Di 18.04. 2017 20:45Uhr 29:45 min

Der Osten - Entdecke wo du lebst Mittweida - wo Bahlsen, Horch und Opel studierten

Film von René Römer

Komplette Sendung

Von oben gefilmt: Ein Mann im Interview
Bildrechte: Hochschule Mittweida/Helmut Hammer
MDR FERNSEHEN Di, 18.04.2017 20:45 21:15
Was haben Bahlsen-Keks und Starfighter, ein Audi und ein PAL-Farbfernsehgerät gemeinsam? Wieso kann man Diamant-Fahrrad, MZ-Bike und den FC Barcelona in einem Atemzug nennen? Antwort: All das gäbe es sehr wahrscheinlich nicht ohne die Hochschule in Mittweida. Und das ist keine Übertreibung: Seit dem ausgehenden 19. Jahrhundert verließen die - historisch "Technikum" genannte - Ingenieursschmiede Dutzende clevere Erfinder und Tüftler, die Weltruhm erlangten und die Welt bewegten.
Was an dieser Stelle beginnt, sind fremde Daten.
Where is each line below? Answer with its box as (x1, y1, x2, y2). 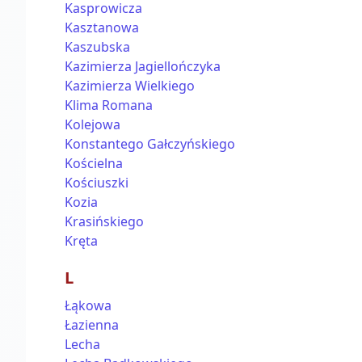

Der deutsche und auch internationale Industrie-Adel schickte seine Söhne (viel seltener auch Töchter) nach Mittweida zum Studium. In der kleinen Handwerker- und Fabrikstadt nahe Chemnitz lernten und logierten legendäre Wirtschaftskapitäne wie August Horch, Hans Bahlsen, Friedrich Opel oder der Triebwerks-Konstrukteur von "Phantom" und "Starfighter" Gerhard Neumann.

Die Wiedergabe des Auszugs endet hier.